**TASK GOAL:**
In which lines of the data does the string "further" appear? Copy every one.
►
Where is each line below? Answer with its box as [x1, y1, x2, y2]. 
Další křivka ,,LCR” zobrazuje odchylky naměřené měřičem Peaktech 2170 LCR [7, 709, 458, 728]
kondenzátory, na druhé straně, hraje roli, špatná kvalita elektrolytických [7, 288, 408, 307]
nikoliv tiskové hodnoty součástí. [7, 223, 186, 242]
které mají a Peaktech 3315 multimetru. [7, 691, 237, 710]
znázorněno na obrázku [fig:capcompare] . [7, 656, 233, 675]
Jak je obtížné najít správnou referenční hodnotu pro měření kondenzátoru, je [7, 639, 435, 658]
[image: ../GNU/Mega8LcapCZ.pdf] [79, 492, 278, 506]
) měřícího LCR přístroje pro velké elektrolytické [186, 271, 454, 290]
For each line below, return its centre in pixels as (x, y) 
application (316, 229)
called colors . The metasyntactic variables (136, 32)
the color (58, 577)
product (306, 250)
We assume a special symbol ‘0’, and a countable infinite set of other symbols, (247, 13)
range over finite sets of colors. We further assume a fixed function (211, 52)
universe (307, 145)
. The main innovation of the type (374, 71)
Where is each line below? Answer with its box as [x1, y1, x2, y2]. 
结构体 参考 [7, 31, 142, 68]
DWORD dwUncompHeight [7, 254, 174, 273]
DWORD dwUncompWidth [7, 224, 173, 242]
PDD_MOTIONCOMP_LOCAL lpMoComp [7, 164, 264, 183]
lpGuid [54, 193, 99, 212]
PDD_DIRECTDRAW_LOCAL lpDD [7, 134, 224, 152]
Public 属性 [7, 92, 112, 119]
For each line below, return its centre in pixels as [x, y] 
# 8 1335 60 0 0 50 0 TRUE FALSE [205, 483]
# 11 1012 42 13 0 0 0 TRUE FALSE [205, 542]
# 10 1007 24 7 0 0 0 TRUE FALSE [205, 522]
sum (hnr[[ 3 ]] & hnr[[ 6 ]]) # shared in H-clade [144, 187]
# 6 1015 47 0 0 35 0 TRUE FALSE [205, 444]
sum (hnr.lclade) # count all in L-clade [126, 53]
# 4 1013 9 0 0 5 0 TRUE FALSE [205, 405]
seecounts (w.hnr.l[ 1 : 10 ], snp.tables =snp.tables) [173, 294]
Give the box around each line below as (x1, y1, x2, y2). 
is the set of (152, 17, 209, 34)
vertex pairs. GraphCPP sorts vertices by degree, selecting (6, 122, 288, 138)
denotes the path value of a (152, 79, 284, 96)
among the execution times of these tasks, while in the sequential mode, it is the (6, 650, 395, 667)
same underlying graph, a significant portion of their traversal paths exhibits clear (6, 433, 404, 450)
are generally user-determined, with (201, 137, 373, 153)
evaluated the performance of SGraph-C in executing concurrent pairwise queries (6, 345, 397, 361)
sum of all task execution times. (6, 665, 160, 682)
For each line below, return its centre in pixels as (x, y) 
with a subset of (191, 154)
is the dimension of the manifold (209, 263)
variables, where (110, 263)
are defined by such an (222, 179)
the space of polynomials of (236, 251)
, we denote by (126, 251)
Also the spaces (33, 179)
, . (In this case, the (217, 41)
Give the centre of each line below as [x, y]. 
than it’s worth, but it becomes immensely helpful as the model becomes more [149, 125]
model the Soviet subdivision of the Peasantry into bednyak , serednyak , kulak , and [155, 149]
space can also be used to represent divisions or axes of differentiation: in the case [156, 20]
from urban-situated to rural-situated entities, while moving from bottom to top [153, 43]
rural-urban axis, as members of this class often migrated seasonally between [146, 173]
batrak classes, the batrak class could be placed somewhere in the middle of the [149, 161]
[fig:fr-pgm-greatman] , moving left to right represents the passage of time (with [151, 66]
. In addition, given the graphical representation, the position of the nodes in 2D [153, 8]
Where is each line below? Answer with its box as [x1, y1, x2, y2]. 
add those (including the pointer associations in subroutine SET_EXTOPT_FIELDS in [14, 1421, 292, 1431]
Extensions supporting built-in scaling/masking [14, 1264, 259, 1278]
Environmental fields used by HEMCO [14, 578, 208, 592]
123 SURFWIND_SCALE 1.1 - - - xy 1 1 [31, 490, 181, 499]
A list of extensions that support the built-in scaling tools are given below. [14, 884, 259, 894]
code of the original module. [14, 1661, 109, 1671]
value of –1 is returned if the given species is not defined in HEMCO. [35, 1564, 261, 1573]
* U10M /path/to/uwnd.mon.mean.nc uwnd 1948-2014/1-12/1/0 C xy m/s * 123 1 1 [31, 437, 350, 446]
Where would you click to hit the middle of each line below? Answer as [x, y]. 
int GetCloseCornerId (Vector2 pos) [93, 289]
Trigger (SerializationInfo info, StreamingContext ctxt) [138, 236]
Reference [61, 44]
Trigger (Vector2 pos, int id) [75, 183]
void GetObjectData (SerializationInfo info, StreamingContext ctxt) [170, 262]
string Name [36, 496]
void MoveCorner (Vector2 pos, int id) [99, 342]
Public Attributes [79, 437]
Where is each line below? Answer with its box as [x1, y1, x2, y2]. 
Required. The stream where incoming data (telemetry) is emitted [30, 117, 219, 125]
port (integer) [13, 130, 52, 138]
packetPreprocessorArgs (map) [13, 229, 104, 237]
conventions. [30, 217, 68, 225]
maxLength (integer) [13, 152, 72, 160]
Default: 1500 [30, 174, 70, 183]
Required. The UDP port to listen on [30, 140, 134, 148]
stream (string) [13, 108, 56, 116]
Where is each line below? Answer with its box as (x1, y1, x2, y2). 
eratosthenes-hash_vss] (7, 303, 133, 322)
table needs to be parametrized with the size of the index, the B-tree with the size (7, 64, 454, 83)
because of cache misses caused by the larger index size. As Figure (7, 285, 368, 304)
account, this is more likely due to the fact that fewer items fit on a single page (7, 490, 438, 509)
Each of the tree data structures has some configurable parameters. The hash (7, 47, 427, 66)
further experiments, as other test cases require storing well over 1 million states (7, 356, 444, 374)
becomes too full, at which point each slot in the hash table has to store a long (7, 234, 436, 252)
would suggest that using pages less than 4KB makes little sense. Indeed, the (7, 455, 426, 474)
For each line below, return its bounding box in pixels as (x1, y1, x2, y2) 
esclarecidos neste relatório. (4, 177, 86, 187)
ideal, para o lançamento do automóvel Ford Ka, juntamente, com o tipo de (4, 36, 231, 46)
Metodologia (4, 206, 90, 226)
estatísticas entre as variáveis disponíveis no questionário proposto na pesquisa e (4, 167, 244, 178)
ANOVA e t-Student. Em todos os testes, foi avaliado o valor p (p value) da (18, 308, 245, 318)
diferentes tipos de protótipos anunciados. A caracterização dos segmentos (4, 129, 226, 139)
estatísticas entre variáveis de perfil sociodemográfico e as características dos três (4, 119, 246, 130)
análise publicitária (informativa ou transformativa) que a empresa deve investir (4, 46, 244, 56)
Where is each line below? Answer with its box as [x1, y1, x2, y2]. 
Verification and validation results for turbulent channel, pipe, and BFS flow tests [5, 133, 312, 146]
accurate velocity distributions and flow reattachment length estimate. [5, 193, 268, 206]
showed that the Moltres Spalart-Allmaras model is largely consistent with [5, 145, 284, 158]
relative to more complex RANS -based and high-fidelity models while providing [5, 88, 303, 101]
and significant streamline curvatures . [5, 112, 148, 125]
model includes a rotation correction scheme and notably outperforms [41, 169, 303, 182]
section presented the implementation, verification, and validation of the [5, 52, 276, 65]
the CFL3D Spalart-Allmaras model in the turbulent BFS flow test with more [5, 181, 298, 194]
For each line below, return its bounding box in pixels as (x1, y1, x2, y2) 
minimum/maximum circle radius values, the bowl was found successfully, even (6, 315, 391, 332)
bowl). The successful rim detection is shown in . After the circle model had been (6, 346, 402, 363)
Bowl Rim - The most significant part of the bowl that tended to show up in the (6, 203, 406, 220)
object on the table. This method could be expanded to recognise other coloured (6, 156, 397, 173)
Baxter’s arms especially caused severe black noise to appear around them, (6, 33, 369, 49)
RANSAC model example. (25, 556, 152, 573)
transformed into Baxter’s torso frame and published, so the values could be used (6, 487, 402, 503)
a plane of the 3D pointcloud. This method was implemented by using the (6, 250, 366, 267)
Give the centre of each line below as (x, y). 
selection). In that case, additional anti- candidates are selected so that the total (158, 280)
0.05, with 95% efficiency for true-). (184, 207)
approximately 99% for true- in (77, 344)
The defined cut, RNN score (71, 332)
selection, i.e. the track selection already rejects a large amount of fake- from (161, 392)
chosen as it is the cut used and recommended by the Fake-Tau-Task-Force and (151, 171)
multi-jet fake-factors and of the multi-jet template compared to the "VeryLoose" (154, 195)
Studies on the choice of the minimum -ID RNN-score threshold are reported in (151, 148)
◄
**THE COMPLETED TASK:**
range over finite sets of colors. We further assume a fixed function (211, 52)
further experiments, as other test cases require storing well over 1 million states (7, 356, 444, 374)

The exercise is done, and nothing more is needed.